[Records from a data collection]
********
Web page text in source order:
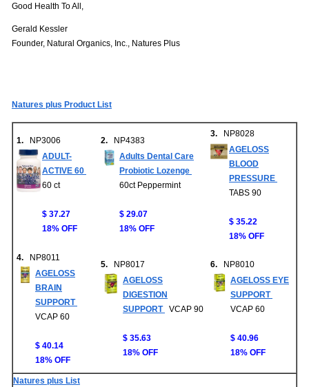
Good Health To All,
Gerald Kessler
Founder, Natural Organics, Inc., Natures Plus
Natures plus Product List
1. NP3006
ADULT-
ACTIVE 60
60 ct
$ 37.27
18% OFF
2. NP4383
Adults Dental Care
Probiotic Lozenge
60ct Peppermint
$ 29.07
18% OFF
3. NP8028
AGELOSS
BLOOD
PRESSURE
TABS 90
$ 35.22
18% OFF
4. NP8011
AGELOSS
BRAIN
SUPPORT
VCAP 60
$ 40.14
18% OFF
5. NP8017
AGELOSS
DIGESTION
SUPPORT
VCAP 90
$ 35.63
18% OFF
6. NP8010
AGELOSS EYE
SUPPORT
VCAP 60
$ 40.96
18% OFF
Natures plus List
********
(The task): Could you retype every record exactly, leaving the pictures out?

(Output of the task):
Web page text in source order:
Good Health To All,
Gerald Kessler
Founder, Natural Organics, Inc., Natures Plus
Natures plus Product List
1. NP3006
ADULT-
ACTIVE 60
60 ct
$ 37.27
18% OFF
2. NP4383
Adults Dental Care
Probiotic Lozenge
60ct Peppermint
$ 29.07
18% OFF
3. NP8028
AGELOSS
BLOOD
PRESSURE
TABS 90
$ 35.22
18% OFF
4. NP8011
AGELOSS
BRAIN
SUPPORT
VCAP 60
$ 40.14
18% OFF
5. NP8017
AGELOSS
DIGESTION
SUPPORT
VCAP 90
$ 35.63
18% OFF
6. NP8010
AGELOSS EYE
SUPPORT
VCAP 60
$ 40.96
18% OFF
Natures plus List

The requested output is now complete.